So, I’m not sure if anybody really remembers a time in the not-so-distant-past (2000 to be exact) when David Gordon Green came onto the scene as a director to watch in 2000’s George Washington. Being from the South, I immediately appreciated this look into the other side of Southern culture, that isn’t all about football, sweet tea, and gentility. He followed the indie hit with a highly underrated romantic black comedy called All The Real Girls which featured great performances from Zoey Deschanel, Greene favorite Paul Schneider, and the debut performance of one of my favorite comedic actors to ever walk the face of the Earth, Danny McBride.

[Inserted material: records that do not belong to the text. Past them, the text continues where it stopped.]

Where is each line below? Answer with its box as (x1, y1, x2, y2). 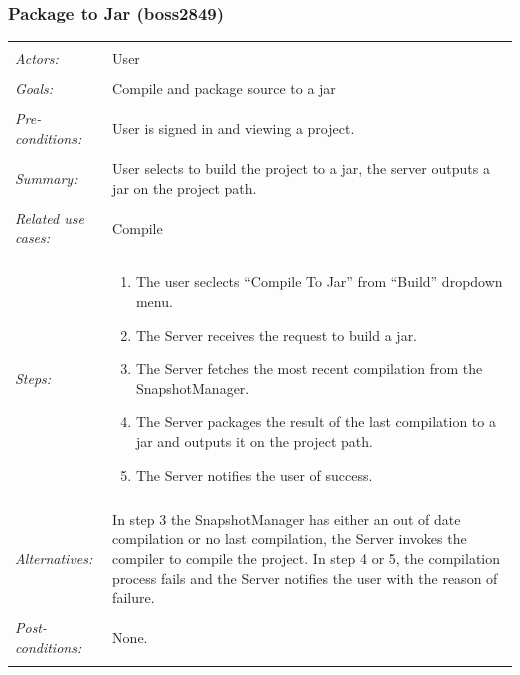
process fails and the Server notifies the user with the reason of (112, 567, 498, 588)
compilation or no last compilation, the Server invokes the (112, 528, 467, 549)
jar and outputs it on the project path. (135, 431, 373, 452)
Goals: (15, 78, 54, 99)
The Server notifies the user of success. (135, 464, 373, 485)
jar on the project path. (112, 177, 257, 198)
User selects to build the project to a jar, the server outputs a (112, 158, 490, 179)
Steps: (15, 368, 52, 389)
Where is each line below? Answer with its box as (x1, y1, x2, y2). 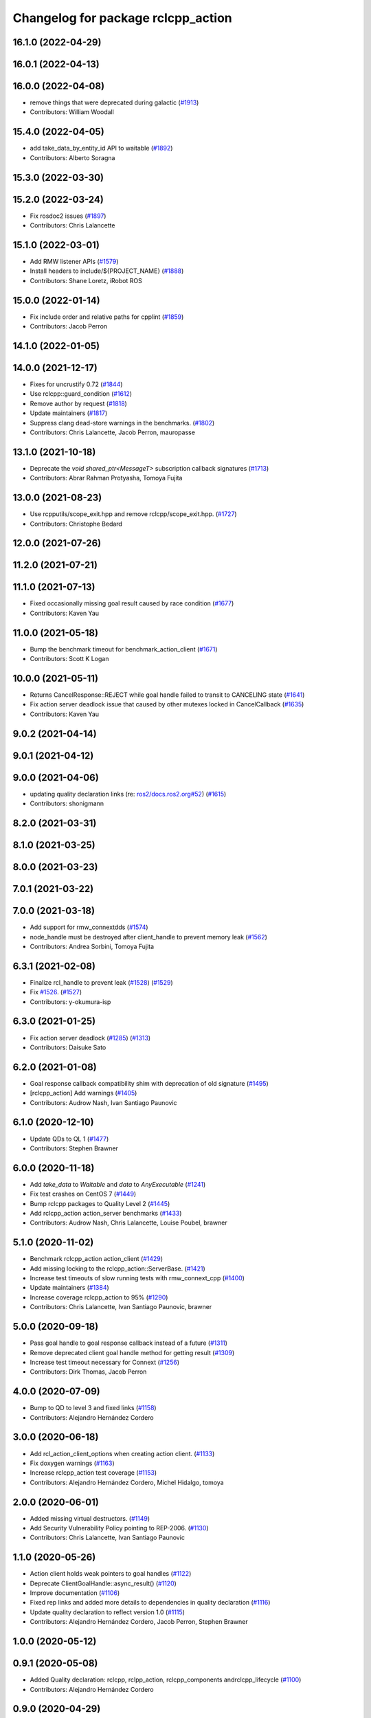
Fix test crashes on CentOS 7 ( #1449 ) (30, 1190, 137, 1198)
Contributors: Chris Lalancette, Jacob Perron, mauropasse (30, 428, 196, 436)
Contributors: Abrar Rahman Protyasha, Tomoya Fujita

Ever since seeing All The Real Girls, in which his character was named “Bust-Ass”, I have followed him almost religiously and have seen almost every movie or television show in which McBride has ever starred. Except for like Aloha and the Minions movies because sorry but the minions drive me insane and kind of scare me so I don’t know if I’ll ever see those movies, regardless of how good they may or may not be. Otherwise, though, Danny McBride is just a FORCE. Every film that he stars in is all the better for it (except Sausage Party, which I maintain is the worst film of all time, but moving on).

ARIZONA is no exception to this rule I’ve made. While the protagonist of this film is definitely Cassie (Rosemarie DeWitt; Black Mirror: Arkangel, United States of Tara), Danny McBride’s performance as the antagonist, Sonny, is what makes this movie funny, when the events that occur in the film are definitely not.

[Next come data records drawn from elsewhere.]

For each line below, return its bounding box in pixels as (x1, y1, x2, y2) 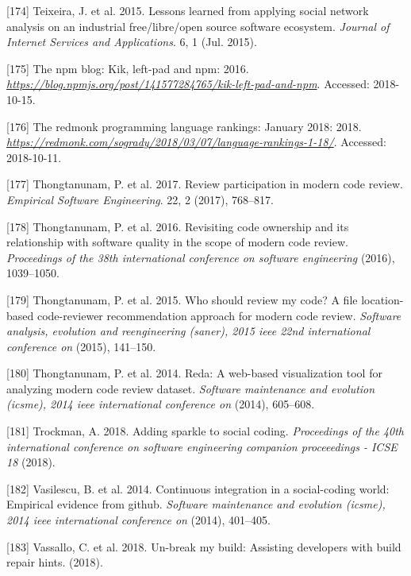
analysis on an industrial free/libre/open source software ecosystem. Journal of (6, 17, 390, 34)
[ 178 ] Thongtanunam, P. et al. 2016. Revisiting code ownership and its (6, 218, 349, 234)
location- (361, 291, 404, 307)
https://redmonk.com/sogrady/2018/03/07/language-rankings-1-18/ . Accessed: (6, 133, 386, 150)
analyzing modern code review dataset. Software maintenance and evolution (6, 380, 375, 396)
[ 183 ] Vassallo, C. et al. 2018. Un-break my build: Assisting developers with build (6, 538, 401, 555)
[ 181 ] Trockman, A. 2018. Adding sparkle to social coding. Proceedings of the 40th (6, 423, 405, 439)
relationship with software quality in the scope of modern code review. (6, 234, 348, 250)
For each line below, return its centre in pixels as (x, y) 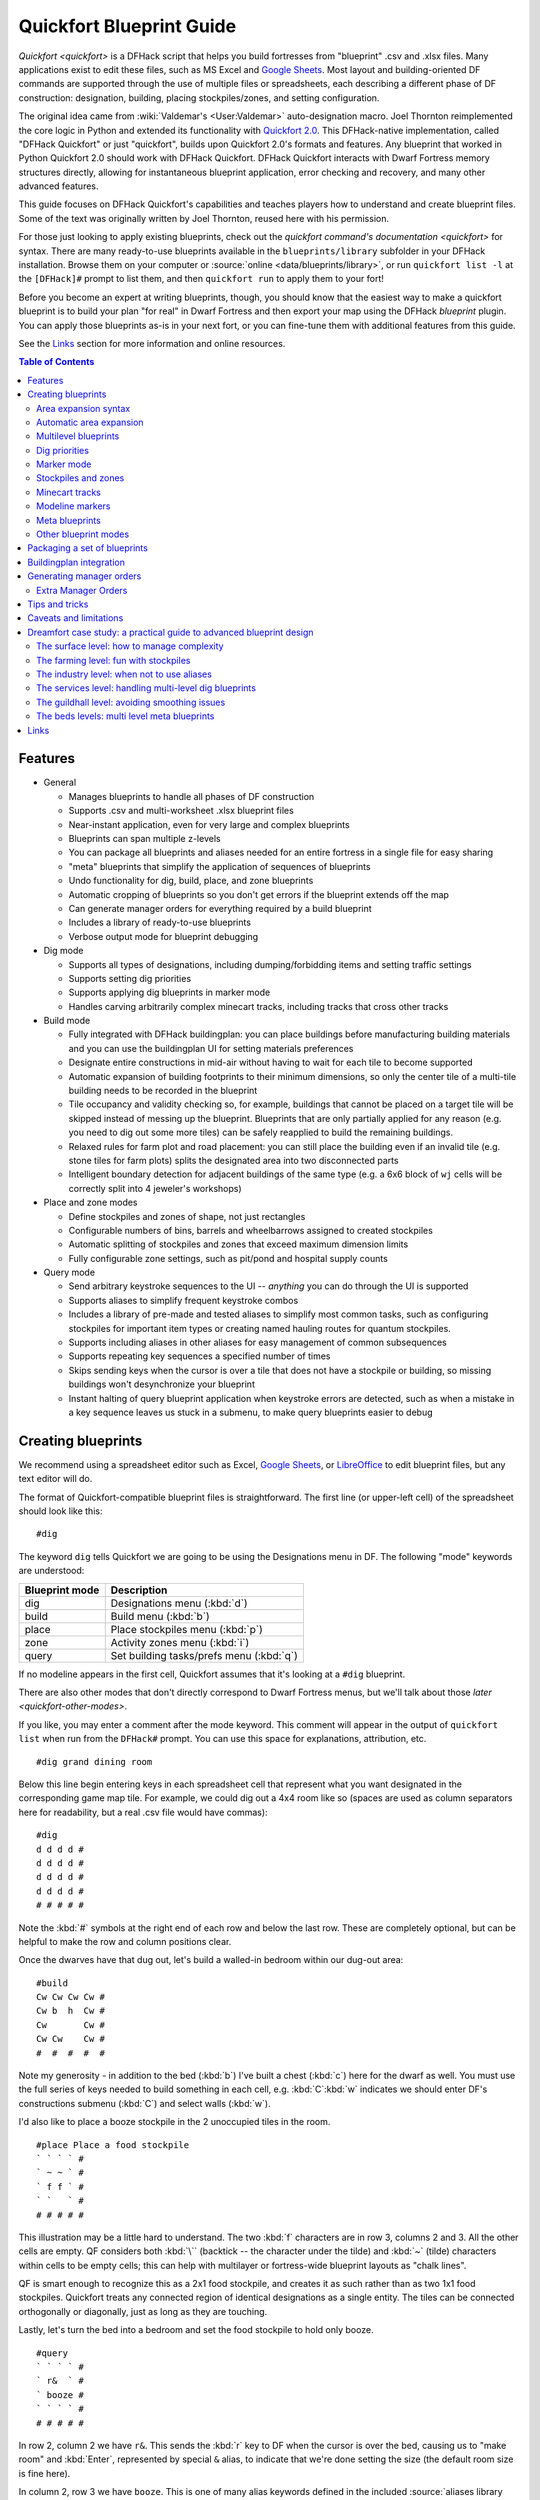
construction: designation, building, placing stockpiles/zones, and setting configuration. (199, 97)
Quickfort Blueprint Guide (127, 26)
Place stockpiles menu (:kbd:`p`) (187, 1629)
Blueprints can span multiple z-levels (144, 838)
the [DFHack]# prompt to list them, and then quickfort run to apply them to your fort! (201, 279)
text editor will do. (55, 1479)
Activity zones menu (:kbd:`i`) (180, 1642)
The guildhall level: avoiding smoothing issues (131, 702)
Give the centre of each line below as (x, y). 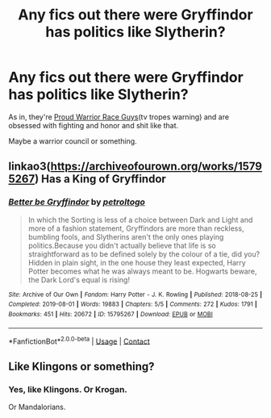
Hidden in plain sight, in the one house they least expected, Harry (137, 262)
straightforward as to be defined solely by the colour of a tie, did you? (144, 254)
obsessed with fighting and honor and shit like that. (94, 125)
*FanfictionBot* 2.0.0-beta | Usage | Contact (79, 341)
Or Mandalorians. (37, 407)
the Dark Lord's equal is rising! (79, 279)
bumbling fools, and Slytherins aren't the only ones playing (126, 236)
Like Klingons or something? (81, 366)
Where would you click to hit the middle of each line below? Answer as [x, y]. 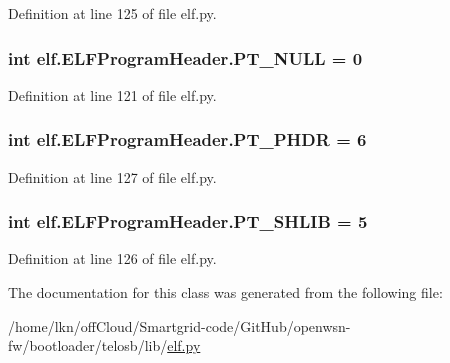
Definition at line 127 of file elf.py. [112, 176]
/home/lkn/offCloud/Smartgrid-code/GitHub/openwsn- [179, 325]
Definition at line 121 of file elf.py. [112, 94]
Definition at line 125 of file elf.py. [112, 13]
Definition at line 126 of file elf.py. [112, 258]
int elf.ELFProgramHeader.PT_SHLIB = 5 [188, 221]
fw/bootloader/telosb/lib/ [88, 345]
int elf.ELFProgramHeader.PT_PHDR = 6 [187, 139]

ARIZONA is set in Harding, Arizona in 2009 right after the housing bubble abruptly burst and thousands of people across the country started losing their homes. Cassie is a realtor in the midst of this debacle. Ironically, she’s about to lose her home as well, which is a nightmare considering she recently divorced her husband, Scott (Luke Wilson) because he cheated on her with a younger woman named Kelsey (Elizabeth Gillies; Vacation) and is raising her 14 year old daughter alone in this small town in the middle of the desert (the film was actually shot in Santa Clarita, California).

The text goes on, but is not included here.